_What you have to do:_
All that is needed is each line of the entries holding the word "добавил", copied as it stands.

++++++++++++++++++++

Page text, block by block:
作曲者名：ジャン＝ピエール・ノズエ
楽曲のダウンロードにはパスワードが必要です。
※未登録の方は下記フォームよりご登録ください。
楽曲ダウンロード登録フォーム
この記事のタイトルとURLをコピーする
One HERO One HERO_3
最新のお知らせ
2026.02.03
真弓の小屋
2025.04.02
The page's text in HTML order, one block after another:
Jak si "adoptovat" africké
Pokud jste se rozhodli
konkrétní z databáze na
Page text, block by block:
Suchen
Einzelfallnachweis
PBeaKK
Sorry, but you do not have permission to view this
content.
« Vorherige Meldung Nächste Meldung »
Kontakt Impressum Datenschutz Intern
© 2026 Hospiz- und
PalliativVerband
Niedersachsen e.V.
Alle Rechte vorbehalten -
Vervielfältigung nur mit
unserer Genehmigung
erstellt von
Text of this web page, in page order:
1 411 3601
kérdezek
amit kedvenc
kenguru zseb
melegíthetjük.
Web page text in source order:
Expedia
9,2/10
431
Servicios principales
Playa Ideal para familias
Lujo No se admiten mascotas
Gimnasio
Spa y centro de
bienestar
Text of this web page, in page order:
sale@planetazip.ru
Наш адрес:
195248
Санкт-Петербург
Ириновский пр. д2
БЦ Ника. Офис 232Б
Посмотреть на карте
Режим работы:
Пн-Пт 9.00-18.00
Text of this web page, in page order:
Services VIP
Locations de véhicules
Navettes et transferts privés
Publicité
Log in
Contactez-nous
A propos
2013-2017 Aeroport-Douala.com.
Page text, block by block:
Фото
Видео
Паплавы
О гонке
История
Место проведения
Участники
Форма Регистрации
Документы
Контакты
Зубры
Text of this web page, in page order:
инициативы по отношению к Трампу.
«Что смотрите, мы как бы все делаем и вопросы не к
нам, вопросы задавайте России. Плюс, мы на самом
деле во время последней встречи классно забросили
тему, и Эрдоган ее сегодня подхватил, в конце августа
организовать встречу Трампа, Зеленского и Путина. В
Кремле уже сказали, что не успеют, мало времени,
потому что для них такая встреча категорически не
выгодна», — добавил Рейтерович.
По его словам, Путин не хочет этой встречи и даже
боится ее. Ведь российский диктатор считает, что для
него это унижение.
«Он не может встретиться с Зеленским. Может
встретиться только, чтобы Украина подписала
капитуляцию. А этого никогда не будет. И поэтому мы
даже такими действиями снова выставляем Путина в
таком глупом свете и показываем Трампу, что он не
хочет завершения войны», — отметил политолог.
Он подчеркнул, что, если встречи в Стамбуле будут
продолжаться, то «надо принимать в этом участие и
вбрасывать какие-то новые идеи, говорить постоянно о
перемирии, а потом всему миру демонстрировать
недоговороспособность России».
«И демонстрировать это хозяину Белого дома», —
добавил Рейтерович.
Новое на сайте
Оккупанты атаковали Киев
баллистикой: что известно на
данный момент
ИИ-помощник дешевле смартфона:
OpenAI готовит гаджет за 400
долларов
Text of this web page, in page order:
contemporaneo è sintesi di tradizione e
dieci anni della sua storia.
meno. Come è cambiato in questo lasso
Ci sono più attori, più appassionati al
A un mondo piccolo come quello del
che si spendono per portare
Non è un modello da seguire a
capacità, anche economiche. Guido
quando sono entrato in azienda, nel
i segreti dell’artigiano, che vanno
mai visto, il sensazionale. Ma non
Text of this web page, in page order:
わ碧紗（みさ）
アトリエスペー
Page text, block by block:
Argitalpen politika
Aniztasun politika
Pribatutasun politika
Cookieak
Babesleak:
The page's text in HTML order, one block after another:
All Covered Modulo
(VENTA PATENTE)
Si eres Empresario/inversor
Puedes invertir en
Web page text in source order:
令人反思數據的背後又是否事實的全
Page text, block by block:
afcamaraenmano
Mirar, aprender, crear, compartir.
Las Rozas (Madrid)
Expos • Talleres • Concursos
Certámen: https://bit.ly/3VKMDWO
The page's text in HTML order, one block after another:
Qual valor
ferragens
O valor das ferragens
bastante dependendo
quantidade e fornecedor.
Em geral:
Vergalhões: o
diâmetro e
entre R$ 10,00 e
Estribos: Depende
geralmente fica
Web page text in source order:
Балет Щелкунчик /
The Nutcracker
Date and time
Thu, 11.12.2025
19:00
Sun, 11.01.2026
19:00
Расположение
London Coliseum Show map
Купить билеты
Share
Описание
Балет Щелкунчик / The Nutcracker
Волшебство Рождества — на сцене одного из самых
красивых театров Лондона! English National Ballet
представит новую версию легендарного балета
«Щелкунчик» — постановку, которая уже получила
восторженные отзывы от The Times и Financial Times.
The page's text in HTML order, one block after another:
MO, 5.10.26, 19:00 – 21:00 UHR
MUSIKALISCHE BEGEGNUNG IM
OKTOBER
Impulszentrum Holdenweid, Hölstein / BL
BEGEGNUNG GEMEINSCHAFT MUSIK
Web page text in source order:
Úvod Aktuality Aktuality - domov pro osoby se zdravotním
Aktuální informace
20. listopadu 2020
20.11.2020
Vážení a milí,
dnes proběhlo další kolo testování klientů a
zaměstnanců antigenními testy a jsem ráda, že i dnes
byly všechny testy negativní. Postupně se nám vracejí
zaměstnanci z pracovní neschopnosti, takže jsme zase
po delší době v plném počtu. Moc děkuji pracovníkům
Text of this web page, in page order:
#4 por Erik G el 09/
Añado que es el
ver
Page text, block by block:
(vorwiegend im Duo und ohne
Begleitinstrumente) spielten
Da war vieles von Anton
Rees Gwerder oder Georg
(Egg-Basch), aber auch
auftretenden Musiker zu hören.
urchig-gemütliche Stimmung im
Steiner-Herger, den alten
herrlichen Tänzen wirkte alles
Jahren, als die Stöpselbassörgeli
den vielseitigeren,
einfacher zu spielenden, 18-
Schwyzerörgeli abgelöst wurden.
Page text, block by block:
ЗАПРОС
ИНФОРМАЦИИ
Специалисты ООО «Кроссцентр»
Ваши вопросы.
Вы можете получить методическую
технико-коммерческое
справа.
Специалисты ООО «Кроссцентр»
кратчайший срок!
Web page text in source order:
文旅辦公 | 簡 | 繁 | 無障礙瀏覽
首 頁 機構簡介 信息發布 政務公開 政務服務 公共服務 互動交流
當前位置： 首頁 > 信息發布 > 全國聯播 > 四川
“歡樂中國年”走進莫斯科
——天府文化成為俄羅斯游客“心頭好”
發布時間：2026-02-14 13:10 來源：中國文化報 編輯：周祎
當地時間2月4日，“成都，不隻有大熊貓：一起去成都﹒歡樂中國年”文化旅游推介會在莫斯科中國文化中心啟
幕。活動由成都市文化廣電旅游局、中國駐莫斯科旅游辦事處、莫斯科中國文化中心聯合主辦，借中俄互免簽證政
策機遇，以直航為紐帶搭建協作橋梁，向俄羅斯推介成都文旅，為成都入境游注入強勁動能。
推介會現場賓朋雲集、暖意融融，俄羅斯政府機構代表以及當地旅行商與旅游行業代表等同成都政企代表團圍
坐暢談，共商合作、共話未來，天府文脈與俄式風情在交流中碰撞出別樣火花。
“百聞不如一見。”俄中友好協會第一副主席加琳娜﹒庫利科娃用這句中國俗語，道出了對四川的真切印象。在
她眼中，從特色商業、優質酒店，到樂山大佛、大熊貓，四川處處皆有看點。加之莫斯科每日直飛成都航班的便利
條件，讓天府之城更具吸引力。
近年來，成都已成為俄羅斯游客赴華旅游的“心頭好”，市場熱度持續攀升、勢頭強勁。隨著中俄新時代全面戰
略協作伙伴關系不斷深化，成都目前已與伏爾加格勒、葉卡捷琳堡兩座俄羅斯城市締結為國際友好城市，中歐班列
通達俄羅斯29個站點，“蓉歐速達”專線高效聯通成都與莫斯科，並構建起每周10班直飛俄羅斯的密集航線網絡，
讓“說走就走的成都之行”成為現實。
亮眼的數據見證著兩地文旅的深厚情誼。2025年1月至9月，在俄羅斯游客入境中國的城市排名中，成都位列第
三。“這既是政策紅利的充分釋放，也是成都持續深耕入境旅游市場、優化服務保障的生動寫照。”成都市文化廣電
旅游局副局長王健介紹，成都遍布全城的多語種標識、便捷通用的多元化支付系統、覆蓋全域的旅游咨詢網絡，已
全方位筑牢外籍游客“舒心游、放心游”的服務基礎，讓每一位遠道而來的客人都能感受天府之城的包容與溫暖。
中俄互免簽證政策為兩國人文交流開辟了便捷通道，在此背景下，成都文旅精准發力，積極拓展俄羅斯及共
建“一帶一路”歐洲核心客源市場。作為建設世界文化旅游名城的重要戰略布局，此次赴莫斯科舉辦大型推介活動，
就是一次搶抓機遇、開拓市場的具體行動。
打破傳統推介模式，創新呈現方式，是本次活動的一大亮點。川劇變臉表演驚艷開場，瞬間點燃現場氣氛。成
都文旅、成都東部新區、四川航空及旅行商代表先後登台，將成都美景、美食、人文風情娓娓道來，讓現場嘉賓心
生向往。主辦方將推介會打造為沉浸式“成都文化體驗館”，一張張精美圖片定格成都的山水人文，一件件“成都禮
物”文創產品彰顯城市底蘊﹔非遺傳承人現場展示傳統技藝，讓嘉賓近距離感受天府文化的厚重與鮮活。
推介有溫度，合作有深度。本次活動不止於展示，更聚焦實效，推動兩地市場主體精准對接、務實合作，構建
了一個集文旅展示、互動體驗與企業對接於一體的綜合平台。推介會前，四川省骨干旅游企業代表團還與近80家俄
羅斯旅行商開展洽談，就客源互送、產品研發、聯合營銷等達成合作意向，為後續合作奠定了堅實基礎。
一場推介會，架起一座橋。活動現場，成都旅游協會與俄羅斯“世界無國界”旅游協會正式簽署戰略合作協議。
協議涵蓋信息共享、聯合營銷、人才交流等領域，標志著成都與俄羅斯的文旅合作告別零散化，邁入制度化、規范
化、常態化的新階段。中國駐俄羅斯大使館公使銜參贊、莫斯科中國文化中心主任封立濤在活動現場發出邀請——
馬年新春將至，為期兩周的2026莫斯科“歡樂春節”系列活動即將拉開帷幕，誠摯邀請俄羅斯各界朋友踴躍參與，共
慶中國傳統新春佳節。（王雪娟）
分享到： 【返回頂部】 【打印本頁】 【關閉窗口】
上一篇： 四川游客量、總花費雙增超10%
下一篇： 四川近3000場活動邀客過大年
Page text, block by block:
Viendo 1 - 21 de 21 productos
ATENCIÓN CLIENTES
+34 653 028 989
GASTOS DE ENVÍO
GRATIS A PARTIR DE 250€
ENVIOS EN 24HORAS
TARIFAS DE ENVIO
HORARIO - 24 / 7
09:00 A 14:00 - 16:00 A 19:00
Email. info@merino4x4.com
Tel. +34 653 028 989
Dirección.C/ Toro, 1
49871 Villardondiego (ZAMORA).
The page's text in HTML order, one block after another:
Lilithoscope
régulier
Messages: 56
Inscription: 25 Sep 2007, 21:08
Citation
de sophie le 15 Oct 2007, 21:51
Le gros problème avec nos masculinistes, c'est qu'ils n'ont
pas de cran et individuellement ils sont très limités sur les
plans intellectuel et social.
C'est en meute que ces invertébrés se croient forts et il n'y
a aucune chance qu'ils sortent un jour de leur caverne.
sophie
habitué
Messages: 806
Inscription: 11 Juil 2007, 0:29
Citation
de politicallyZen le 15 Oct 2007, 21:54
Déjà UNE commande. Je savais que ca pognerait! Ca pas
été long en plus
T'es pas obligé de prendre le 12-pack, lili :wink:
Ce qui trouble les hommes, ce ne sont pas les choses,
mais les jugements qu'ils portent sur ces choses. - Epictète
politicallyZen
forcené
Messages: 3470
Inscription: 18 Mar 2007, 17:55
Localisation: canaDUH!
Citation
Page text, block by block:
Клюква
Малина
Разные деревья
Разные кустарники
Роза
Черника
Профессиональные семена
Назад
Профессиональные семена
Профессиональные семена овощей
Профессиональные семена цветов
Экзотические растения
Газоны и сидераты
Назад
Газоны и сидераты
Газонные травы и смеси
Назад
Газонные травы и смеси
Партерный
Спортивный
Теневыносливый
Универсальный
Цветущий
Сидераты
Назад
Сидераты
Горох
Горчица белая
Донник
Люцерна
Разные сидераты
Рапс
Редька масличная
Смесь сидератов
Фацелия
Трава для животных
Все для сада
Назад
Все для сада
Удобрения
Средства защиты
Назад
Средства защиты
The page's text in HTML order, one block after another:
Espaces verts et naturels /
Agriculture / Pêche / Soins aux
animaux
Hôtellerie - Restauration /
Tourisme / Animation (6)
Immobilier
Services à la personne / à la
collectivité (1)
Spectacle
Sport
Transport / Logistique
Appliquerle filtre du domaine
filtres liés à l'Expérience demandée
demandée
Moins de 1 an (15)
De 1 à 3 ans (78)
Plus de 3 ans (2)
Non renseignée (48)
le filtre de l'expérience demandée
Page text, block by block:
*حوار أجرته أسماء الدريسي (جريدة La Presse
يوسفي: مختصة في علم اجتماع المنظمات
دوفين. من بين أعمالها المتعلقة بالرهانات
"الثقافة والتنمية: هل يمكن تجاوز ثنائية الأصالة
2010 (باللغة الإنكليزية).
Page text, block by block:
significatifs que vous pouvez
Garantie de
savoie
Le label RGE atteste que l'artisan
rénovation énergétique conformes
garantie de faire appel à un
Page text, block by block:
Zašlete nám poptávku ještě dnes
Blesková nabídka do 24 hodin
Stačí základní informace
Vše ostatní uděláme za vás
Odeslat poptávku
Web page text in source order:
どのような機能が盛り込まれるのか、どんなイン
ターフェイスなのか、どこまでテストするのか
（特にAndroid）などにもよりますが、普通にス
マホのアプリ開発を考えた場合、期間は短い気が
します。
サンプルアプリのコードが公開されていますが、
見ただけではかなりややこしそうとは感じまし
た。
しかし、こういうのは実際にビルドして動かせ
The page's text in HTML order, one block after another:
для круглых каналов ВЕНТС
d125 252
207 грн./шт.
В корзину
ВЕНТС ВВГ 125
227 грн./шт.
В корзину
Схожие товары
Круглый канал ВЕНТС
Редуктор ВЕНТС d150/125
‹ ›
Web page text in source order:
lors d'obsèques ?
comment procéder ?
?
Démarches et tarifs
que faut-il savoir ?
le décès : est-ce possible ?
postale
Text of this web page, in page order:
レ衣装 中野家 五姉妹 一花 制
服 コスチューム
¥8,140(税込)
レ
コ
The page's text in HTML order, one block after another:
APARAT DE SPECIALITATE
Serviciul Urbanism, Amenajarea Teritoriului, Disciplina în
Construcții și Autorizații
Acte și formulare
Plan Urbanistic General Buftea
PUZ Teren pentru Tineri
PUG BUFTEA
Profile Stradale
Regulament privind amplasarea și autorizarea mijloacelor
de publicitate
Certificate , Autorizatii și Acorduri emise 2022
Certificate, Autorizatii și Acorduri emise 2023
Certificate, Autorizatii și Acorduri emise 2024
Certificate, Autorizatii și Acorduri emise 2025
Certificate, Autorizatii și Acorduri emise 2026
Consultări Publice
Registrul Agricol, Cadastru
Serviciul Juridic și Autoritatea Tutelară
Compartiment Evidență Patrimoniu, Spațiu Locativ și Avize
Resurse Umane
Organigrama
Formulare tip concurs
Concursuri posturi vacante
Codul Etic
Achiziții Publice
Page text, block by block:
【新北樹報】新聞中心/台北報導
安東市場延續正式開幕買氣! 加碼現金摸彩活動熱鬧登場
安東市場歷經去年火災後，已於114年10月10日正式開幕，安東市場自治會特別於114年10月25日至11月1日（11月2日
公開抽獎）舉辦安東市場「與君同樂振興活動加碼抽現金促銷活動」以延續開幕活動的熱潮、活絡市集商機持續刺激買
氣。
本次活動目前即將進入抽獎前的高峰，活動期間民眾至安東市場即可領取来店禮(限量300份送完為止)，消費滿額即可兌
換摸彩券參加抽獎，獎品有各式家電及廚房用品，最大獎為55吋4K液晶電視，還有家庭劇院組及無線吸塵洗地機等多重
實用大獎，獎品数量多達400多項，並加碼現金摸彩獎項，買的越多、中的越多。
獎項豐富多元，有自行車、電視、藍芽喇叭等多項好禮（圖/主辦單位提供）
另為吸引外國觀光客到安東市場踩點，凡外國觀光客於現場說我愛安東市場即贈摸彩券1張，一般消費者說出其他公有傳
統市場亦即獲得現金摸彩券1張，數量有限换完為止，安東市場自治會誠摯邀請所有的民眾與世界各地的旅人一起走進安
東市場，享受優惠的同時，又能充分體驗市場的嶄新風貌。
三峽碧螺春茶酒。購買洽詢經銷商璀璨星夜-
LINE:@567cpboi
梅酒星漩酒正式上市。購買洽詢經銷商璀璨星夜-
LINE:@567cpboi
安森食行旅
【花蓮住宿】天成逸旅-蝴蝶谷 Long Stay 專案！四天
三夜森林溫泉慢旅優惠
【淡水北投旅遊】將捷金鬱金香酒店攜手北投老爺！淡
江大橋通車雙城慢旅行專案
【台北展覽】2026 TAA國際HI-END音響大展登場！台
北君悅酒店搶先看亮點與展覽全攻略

++++++++++++++++++++

_Answer section:_
выгодна», — добавил Рейтерович.
добавил Рейтерович.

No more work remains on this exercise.